[![Open in Colab](https://colab.research.google.com/assets/colab-badge.svg)](https://colab.research.google.com/github/ant-research/EasyTemporalPointProcess/blob/main/notebooks/easytpp_2_tfb_wb.ipynb)


# Tutorial 2: Tensorboard and Weights & Biases in EasyTPP

EasyTPP provides built-in support for both Tensorboard and Weights & Biases (W&B) to help you track and visualize your model training. These tools allow you to monitor metrics, compare experiments, and debug your models effectively.

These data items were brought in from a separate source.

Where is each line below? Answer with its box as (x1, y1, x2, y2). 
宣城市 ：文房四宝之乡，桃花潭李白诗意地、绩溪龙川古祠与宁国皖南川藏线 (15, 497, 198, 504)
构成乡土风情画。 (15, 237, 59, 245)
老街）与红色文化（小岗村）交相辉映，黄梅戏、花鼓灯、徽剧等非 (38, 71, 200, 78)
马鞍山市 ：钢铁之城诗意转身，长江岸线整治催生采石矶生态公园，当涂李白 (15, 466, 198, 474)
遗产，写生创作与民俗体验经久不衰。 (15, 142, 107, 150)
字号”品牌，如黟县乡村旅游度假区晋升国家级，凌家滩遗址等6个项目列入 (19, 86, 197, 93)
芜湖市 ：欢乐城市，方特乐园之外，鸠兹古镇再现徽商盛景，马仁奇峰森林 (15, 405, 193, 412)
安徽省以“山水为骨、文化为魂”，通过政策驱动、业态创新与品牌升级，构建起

## Example of using Tensorboard

In [4]:
# As an illustrative example, we write the YAML content to a file
yaml_content = """
pipeline_config_id: runner_config

data:
    taxi:
        data_format: json
        train_dir: easytpp/taxi  # ./data/taxi/train.json
        valid_dir: easytpp/taxi  # ./data/taxi/dev.json
        test_dir: easytpp/taxi   # ./data/taxi/test.json
        data_specs:
          num_event_types: 10
          pad_token_id: 10
          padding_side: right


NHP_train:
  base_config:
    stage: train
    backend: torch
    dataset_id: taxi
    runner_id: std_tpp
    model_id: NHP # model name
    base_dir: './checkpoints/'
  trainer_config:
    batch_size: 256
    max_epoch: 2
    shuffle: False
    optimizer: adam
    learning_rate: 1.e-3
    valid_freq: 1
    use_tfb: True
    metrics: [ 'acc', 'rmse' ]
    seed: 2019
    gpu: -1
  model_config:
    hidden_size: 32
    loss_integral_num_sample_per_step: 20
    thinning:
      num_seq: 10
      num_sample: 1
      num_exp: 500 # number of i.i.d. Exp(intensity_bound) draws at one time in thinning algorithm
      look_ahead_time: 10
      patience_counter: 5 # the maximum iteration used in adaptive thinning
      over_sample_rate: 5
      num_samples_boundary: 5
      dtime_max: 5
      num_step_gen: 1
"""

# Save the content to a file named config.yaml
with open("config.yaml", "w") as file:
    file.write(yaml_content)

Then we run the following command to train the model:

In [5]:
from easy_tpp.config_factory import Config
from easy_tpp.runner import Runner

config = Config.build_from_yaml_file('./config.yaml', experiment_id='NHP_train')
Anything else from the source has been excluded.